Write the full listing out again, keeping every line exactly as it is.

- _MATERIAL SUPPLIED_
# # # #

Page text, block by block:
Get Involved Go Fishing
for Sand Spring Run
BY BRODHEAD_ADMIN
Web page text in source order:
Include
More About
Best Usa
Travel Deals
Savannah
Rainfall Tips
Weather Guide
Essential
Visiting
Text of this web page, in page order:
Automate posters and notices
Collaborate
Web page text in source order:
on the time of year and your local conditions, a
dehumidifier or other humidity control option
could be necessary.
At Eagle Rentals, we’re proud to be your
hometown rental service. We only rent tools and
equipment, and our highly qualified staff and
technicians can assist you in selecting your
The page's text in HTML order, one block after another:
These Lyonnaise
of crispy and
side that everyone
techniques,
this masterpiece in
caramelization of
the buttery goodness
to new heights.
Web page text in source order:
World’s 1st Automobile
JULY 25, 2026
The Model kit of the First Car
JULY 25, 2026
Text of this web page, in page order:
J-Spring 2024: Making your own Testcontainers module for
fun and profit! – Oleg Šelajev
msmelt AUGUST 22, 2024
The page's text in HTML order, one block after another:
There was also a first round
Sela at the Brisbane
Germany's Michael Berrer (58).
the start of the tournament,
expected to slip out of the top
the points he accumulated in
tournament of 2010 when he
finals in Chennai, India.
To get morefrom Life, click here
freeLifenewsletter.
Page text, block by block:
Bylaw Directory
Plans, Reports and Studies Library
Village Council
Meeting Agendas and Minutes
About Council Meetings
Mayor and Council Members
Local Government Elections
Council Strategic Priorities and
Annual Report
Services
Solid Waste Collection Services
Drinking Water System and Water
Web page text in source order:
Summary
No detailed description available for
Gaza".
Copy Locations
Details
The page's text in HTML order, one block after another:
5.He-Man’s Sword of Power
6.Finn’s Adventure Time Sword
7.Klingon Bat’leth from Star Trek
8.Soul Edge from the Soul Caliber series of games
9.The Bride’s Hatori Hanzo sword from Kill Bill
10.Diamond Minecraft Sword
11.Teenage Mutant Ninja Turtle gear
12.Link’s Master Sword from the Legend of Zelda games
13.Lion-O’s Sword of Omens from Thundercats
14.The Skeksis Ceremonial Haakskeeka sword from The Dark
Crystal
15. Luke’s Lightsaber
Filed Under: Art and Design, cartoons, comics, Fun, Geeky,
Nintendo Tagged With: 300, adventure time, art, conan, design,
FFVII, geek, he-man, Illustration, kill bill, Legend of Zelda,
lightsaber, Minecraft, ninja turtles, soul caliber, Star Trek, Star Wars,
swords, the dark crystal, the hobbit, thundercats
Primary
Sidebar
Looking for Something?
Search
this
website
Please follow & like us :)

# # # #

- _ANSWER SPACE_
Page text, block by block:
Get Involved Go Fishing
for Sand Spring Run
BY BRODHEAD_ADMIN
Web page text in source order:
Include
More About
Best Usa
Travel Deals
Savannah
Rainfall Tips
Weather Guide
Essential
Visiting
Text of this web page, in page order:
Automate posters and notices
Collaborate
Web page text in source order:
on the time of year and your local conditions, a
dehumidifier or other humidity control option
could be necessary.
At Eagle Rentals, we’re proud to be your
hometown rental service. We only rent tools and
equipment, and our highly qualified staff and
technicians can assist you in selecting your
The page's text in HTML order, one block after another:
These Lyonnaise
of crispy and
side that everyone
techniques,
this masterpiece in
caramelization of
the buttery goodness
to new heights.
Web page text in source order:
World’s 1st Automobile
JULY 25, 2026
The Model kit of the First Car
JULY 25, 2026
Text of this web page, in page order:
J-Spring 2024: Making your own Testcontainers module for
fun and profit! – Oleg Šelajev
msmelt AUGUST 22, 2024
The page's text in HTML order, one block after another:
There was also a first round
Sela at the Brisbane
Germany's Michael Berrer (58).
the start of the tournament,
expected to slip out of the top
the points he accumulated in
tournament of 2010 when he
finals in Chennai, India.
To get morefrom Life, click here
freeLifenewsletter.
Page text, block by block:
Bylaw Directory
Plans, Reports and Studies Library
Village Council
Meeting Agendas and Minutes
About Council Meetings
Mayor and Council Members
Local Government Elections
Council Strategic Priorities and
Annual Report
Services
Solid Waste Collection Services
Drinking Water System and Water
Web page text in source order:
Summary
No detailed description available for
Gaza".
Copy Locations
Details
The page's text in HTML order, one block after another:
5.He-Man’s Sword of Power
6.Finn’s Adventure Time Sword
7.Klingon Bat’leth from Star Trek
8.Soul Edge from the Soul Caliber series of games
9.The Bride’s Hatori Hanzo sword from Kill Bill
10.Diamond Minecraft Sword
11.Teenage Mutant Ninja Turtle gear
12.Link’s Master Sword from the Legend of Zelda games
13.Lion-O’s Sword of Omens from Thundercats
14.The Skeksis Ceremonial Haakskeeka sword from The Dark
Crystal
15. Luke’s Lightsaber
Filed Under: Art and Design, cartoons, comics, Fun, Geeky,
Nintendo Tagged With: 300, adventure time, art, conan, design,
FFVII, geek, he-man, Illustration, kill bill, Legend of Zelda,
lightsaber, Minecraft, ninja turtles, soul caliber, Star Trek, Star Wars,
swords, the dark crystal, the hobbit, thundercats
Primary
Sidebar
Looking for Something?
Search
this
website
Please follow & like us :)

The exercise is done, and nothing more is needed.